WHAT IS BEING ASKED: Among the lines below, some may hold the word "plastic"; state how many do, giving only the number.

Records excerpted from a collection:
□ □ □
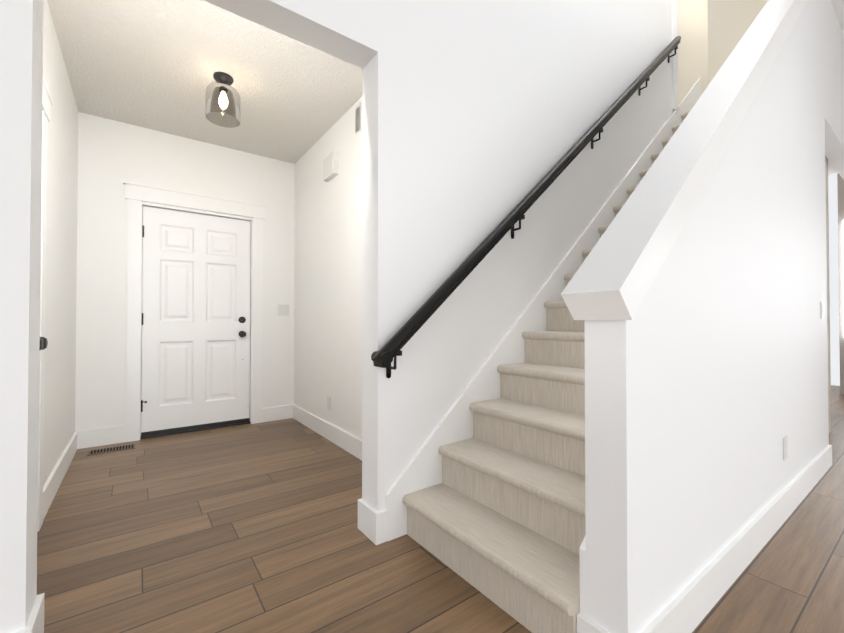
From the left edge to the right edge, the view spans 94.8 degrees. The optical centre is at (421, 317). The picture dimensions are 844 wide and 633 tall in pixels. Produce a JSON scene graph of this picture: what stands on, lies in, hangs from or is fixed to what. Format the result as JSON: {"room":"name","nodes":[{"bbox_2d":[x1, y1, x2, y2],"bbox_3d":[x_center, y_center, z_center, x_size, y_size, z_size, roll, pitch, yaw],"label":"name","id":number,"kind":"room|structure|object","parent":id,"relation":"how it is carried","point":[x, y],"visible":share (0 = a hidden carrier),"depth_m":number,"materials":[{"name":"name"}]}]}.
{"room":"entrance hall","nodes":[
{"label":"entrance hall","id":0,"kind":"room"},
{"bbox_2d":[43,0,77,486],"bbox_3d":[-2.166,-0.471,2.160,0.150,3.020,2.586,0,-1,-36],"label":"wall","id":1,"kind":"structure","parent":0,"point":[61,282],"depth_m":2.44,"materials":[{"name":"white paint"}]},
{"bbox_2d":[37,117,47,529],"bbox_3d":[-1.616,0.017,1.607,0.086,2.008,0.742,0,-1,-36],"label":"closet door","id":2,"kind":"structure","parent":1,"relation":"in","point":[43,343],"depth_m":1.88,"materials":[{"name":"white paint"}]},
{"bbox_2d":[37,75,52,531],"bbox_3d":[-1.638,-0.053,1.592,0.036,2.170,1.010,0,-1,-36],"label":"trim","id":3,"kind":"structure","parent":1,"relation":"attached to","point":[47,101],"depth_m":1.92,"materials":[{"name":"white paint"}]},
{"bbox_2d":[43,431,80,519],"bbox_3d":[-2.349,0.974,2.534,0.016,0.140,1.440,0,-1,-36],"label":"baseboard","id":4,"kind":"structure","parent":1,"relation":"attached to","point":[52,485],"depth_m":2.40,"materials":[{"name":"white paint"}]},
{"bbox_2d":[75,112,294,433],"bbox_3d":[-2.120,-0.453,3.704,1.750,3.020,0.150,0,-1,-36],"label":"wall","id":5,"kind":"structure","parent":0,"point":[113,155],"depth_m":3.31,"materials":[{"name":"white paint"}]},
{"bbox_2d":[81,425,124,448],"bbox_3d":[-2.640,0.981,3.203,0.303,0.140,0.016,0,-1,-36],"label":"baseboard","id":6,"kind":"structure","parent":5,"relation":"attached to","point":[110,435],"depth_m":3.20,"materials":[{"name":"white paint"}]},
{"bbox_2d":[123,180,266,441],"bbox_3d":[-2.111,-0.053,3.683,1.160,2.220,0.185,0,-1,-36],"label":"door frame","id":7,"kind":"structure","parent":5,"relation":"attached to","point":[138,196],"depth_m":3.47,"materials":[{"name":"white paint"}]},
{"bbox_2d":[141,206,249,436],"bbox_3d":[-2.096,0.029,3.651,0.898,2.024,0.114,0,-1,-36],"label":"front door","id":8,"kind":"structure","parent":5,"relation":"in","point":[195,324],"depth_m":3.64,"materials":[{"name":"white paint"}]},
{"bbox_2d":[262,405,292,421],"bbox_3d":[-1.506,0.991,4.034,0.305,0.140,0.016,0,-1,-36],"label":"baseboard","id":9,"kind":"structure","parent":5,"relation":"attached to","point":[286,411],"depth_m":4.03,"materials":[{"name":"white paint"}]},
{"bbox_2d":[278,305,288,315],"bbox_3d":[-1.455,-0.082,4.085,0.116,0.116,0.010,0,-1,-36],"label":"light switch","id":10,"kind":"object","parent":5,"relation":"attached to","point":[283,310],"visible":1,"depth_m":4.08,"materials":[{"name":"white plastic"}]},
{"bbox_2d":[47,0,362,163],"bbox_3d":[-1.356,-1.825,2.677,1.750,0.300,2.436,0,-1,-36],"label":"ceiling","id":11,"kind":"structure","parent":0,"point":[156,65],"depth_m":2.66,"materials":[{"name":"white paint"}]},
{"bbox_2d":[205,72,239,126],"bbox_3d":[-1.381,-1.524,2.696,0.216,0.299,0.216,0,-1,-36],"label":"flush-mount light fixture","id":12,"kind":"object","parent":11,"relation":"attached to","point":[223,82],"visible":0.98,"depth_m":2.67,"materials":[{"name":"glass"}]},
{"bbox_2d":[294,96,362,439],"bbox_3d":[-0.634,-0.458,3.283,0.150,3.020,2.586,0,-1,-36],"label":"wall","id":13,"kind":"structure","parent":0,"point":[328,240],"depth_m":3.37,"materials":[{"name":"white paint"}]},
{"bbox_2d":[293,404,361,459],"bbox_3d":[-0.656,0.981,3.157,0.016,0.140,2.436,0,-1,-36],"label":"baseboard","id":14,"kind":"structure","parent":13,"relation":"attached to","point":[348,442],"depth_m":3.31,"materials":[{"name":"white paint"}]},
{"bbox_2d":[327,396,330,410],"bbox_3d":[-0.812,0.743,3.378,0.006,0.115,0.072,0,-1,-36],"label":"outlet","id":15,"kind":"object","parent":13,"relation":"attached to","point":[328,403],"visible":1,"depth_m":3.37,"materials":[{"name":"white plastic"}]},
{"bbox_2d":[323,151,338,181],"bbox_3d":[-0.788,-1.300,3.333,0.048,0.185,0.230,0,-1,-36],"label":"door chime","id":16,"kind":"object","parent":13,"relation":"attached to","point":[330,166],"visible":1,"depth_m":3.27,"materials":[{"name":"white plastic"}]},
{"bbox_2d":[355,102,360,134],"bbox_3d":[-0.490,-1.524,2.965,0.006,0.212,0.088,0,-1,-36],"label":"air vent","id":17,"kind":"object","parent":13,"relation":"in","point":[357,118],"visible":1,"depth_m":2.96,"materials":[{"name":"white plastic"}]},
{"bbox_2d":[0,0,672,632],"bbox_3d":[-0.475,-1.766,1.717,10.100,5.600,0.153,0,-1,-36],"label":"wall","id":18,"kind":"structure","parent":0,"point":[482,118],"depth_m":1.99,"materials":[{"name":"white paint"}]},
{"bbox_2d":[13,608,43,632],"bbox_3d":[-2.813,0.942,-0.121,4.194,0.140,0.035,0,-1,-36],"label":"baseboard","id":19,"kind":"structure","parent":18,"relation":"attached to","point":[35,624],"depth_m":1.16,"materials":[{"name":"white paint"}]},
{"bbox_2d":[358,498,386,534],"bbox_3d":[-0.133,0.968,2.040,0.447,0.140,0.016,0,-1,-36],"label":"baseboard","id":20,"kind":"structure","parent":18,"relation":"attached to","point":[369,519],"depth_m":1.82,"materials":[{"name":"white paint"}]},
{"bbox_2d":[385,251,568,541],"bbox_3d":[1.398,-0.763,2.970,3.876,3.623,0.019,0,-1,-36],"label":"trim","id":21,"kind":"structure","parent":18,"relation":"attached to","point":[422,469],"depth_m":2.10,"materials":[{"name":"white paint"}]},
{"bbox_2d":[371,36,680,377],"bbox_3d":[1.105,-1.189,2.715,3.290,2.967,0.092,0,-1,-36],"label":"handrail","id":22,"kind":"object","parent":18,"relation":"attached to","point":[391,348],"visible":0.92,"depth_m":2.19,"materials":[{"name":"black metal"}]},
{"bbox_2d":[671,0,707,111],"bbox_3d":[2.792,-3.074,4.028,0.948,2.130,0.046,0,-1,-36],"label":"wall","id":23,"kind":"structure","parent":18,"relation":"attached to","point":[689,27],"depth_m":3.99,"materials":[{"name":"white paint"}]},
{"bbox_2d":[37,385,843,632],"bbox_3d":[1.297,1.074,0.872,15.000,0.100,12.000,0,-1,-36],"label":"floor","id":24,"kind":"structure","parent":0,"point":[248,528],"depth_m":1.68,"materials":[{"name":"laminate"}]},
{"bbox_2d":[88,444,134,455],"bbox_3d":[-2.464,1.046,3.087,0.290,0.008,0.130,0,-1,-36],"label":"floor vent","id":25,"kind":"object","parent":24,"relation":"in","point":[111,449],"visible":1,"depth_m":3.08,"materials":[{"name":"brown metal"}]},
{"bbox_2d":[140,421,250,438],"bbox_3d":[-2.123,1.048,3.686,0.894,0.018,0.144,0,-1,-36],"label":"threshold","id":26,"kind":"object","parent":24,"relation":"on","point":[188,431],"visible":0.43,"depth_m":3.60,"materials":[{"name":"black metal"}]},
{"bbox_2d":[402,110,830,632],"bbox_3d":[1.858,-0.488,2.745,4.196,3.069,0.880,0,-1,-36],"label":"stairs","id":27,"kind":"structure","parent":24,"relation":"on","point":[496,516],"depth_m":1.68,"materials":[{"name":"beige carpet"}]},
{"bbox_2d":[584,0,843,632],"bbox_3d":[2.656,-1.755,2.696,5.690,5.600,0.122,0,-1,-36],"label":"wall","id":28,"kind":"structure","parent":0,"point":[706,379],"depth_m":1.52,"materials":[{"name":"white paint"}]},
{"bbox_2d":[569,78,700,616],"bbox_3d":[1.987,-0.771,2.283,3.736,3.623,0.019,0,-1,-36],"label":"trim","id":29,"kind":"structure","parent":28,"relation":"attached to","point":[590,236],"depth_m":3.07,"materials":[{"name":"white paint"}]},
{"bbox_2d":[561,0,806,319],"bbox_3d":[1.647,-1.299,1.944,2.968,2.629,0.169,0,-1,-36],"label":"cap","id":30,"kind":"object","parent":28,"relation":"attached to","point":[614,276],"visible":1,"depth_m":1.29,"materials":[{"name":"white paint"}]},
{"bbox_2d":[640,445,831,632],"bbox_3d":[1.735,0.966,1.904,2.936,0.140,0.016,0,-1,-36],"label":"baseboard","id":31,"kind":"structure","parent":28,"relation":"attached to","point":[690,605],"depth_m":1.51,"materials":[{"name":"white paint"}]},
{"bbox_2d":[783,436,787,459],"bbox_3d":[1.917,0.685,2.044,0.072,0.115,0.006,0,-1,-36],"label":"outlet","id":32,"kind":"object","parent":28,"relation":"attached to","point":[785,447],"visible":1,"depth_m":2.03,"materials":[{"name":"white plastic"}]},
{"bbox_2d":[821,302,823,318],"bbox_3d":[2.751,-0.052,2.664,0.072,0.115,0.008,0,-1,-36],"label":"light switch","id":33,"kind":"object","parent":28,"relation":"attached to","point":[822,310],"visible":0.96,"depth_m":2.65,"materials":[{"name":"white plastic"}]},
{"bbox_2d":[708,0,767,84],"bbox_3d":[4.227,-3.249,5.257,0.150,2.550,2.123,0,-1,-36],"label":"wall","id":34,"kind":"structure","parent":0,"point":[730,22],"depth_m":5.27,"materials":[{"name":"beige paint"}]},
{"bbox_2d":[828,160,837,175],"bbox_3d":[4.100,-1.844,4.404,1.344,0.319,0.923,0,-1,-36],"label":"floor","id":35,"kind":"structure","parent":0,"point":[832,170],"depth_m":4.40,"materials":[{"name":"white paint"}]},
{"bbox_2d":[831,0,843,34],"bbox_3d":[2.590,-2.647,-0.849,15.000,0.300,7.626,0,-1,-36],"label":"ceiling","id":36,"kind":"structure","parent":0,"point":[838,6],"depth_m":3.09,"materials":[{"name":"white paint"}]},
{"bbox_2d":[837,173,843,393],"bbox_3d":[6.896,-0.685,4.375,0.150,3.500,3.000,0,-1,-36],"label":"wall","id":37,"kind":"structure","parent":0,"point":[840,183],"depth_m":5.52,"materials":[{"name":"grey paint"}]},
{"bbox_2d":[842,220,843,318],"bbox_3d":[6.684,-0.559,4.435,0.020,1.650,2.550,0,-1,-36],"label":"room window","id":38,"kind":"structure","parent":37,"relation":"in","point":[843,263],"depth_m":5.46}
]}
□ □ □
WRITTEN ANSWER: 6